# Ouch!! This had too hurt!! PLEASE READ



## dragonfrog (Feb 16, 2006)

I feel so sad for my little froggy. And so stupid at the same time.
You know when you order an orchid attached to a piece of cork bark? Well they are usually attached to the bark with a fine wire or nylon line. If you have any of these with wire on them in your tank, PLEASE REMOVE THE WIRE!!!
Mine is about 4" x 6" and siliconed to the side of the tank. There was no way a frog could get behind it. Well this morning before I left for work I noticed one of my Patricias WAS behind the cork bark. Part of the bark had come unglued from the glass. I did not think much of it (FORGOT ABOUT THE WIRE) and figured he would come out when he was ready and that when he did, I would stuff some moss behind it to stop him from doing it again.
When I got home for lunch, the frog was still there so I knew something was wrong. I pulled the bark completely off the tank and the poor frogs leg was entangled in the wire. Needles to say, he will never have use of this hind leg again. 
I am sure this must have hurt like hell. Wild animals that get caught in traps will usually trash around until they get loose or tear their limb off.
What should I do? I know they put horses down when they break a leg, but should I do the same for this poor guy?


----------



## defaced (May 23, 2005)

This is a call no one can make for you. I've seen pics of dendros who have recovered find from broken limbs. Some have commented that they do better with these kinds of injuries than leasions. Luckly I don't have any first hand experience. 

My opnion, is I would try reasonable measures to treat the frog if possible. If they don't work, then putting the frog down would be my resort. 

Man, that totally sucks. I really hope you can save your frog and give him a quality life after this. 

Was this wire thin like fishing line? (just making sure I've got the facts right)


----------



## dragonfrog (Feb 16, 2006)

Yes, it was very thin line. You could hardly see it.
Medical wise, what could I do for the little guy? I can't set his leg. I just wonder if it could necropsi (sp) and fall off, causing infection?


----------



## Guest (Sep 6, 2006)

Poor little guy.

I can't believe they get caught in that stuff. Those wires are usally pretty stiff and widely spaced. What went wrong? I still don't get it .

Sorry about that, it sucks.


----------



## defaced (May 23, 2005)

> Medical wise, what could I do for the little guy? I can't set his leg.
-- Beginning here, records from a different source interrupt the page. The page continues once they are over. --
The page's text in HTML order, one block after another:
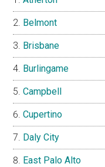
Belmont
Brisbane
Burlingame
Campbell
Cupertino
Daly City
East Palo Alto
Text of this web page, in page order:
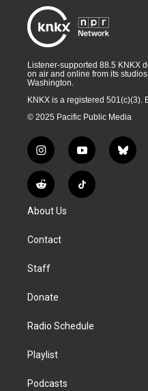
Listener-supported 88.5 KNKX
on air and online from its
Washington.
KNKX is a registered 501(c)(3).
© 2025 Pacific Public Media
i
n
s
t
g
a
y
o
u
t
b
l
R
e
d
i
T
i
About Us
Contact
Staff
Donate
Radio Schedule
Playlist
Podcasts
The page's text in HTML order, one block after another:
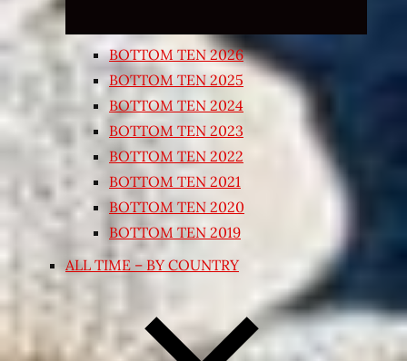
BOTTOM TEN 2026
BOTTOM TEN 2025
BOTTOM TEN 2024
BOTTOM TEN 2023
BOTTOM TEN 2022
BOTTOM TEN 2021
BOTTOM TEN 2020
BOTTOM TEN 2019
ALL TIME – BY COUNTRY
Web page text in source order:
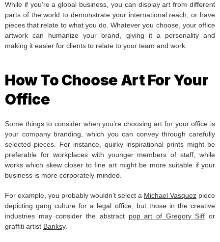
While if you’re a global business, you can display art from different
parts of the world to demonstrate your international reach, or have
pieces that relate to what you do. Whatever you choose, your office
artwork can humanize your brand, giving it a personality and
making it easier for clients to relate to your team and work.
How To Choose Art For Your
Office
Some things to consider when you’re choosing art for your office is
your company branding, which you can convey through carefully
selected pieces. For instance, quirky inspirational prints might be
preferable for workplaces with younger members of staff, while
works which skew closer to fine art might be more suitable if your
business is more corporately-minded.
For example, you probably wouldn’t select a Michael Vasquez piece
depicting gang culture for a legal office, but those in the creative
industries may consider the abstract pop art of Gregory Siff or
graffiti artist Banksy.
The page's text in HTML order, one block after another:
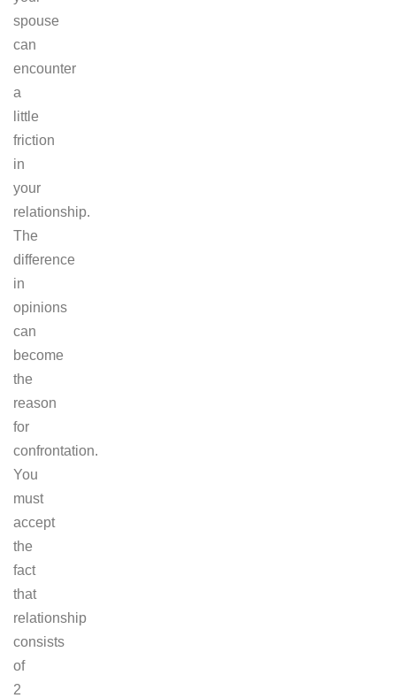
spouse
can
encounter
a
little
friction
in
your
relationship.
The
difference
in
opinions
can
become
the
reason
for
confrontation.
You
must
accept
the
fact
that
relationship
consists
of
2

I just wonder if it could necropsi (sp) and fall off, causing infection?


Take this with the smallest grain of salt you have because I build tanks, not fix frogs. It is my understanding the circulation has to be lost for a body part to die like you're describing. I don't think it's likely that's a possibility with the injury here unless the bone is pinching off circulation. 

From what I've seen of broken frog bones (3-5 pics on here), they heal in whatever fashing they can and the frog goes on. I've not read of many people intervening with process.


----------



## dragonfrog (Feb 16, 2006)

> I can't believe they get caught in that stuff. Those wires are usally pretty stiff and widely spaced. What went wrong? I still don't get it .
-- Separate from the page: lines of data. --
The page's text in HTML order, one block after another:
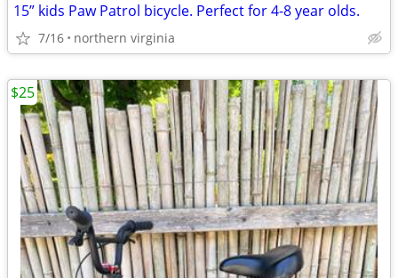
15” kids Paw Patrol bicycle. Perfect for 4-8 year olds.
7/16 northern virginia
$25
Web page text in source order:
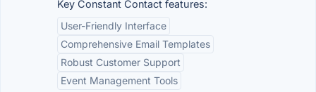
Key Constant Contact features:
User-Friendly Interface
Comprehensive Email Templates
Robust Customer Support
Event Management Tools
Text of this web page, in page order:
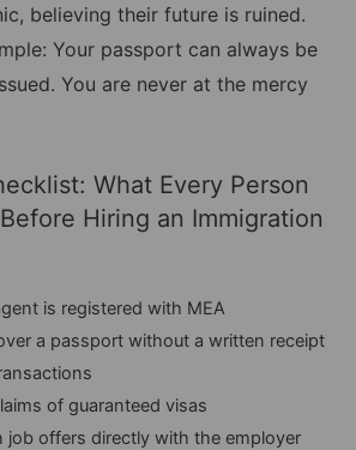
believing their future is ruined.
Your passport can always be
You are never at the mercy
What Every Person
Hiring an Immigration
is registered with MEA
a passport without a written receipt
of guaranteed visas
job offers directly with the employer

The wire wraps around the cork bark and ties in the back. The bark is not flat so there is a small gap in the back where the wire does not touch the back of the bark. This gap was about 1/4" and the frog got his leg in that gap and could not get it out. A freak accident, but very avoidable by never putting this wire in your viv.

The frog is doing well. I have not seen him eat lately. Even with a broken leg, he is very fast. When I approach the viv he shoots across to the pond on the other side just as fast as he did when he had two good legs. As long as he continues to eat, I guess I will not worry to much.


----------



## vet_boy77 (Feb 10, 2005)

It's all about blood supply at this point. If it is disrupted, that the leg will die and most likely the frog too. If only a small part dies, there might be hope, but an infection is also possible.
What to do... consider getting it to a vet who might be able to at least anesthetize the frog and reset it in a more natural position. The frog might be lame for a while, or permanetly, but survival is possible. Even without any anesthesia, correcting the problem may be what's best. 
Best of luck.
John


----------



## Greenstar (Feb 28, 2004)

I would say dry ice him. It's cruel but I believe it is more cruel to let him live, hopping around and trying to manveur on an obviously demolished back leg. However if he seems to be doing just fine, as far as mobility and feeding, I have seen frogs missing eyes, legs, or feet do just fine. It just depends.


----------



## kyle1745 (Feb 15, 2004)

I'd give it some time... while I doubt he will fully recover he may be fine. 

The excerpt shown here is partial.